▶ **TASK TO COMPLETE**
Return every line from the records below that has the word "Tori".

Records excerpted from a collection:

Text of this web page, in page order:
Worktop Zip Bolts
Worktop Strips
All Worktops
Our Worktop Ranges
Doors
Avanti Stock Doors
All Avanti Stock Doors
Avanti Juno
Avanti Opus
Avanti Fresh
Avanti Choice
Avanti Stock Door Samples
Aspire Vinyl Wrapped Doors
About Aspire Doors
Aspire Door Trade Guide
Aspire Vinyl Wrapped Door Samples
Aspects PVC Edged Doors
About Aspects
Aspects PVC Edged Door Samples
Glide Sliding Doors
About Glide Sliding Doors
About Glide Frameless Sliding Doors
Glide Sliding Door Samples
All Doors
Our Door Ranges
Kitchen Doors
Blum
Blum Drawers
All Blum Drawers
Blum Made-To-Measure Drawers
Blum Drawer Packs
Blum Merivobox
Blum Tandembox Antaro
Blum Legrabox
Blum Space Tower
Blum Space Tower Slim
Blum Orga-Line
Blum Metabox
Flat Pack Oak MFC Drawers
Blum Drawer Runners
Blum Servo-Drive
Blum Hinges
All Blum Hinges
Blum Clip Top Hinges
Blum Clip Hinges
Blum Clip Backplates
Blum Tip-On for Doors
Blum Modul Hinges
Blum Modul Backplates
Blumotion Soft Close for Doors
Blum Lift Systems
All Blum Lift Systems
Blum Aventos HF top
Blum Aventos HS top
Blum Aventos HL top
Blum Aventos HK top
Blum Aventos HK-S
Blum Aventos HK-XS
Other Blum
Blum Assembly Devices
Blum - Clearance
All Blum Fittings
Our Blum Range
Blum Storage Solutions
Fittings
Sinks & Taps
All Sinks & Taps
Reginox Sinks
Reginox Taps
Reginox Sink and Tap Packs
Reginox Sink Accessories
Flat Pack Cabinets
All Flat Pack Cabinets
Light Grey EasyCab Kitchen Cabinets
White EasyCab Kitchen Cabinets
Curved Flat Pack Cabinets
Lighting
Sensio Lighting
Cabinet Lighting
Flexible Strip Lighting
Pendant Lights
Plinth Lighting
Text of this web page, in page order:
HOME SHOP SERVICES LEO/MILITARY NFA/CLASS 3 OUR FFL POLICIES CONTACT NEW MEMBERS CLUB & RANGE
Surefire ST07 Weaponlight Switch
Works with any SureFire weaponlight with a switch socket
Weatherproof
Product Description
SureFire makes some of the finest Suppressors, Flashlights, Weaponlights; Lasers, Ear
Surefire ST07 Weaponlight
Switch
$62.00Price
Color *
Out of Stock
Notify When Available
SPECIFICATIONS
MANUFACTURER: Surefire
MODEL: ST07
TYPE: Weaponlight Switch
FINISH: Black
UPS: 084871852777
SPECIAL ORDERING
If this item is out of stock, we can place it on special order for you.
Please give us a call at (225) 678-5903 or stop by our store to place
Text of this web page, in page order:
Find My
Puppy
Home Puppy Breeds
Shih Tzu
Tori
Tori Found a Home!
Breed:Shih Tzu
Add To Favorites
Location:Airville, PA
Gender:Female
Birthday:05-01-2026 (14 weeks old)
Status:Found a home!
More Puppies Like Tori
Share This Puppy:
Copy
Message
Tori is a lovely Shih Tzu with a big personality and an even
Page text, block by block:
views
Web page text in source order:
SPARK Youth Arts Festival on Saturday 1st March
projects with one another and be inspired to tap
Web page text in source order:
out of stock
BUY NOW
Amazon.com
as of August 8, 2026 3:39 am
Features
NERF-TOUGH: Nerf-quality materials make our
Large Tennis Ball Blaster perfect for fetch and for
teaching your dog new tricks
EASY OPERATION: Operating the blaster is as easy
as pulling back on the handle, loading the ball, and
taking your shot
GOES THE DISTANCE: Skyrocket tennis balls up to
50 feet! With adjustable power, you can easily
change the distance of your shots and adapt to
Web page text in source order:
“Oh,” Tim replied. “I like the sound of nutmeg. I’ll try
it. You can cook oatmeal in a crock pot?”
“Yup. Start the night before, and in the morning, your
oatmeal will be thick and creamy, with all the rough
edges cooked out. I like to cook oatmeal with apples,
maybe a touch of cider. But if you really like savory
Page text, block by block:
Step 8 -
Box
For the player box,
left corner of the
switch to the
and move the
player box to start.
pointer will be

▶ **RESPONSE**
Tori
Tori Found a Home!
More Puppies Like Tori
Tori is a lovely Shih Tzu with a big personality and an even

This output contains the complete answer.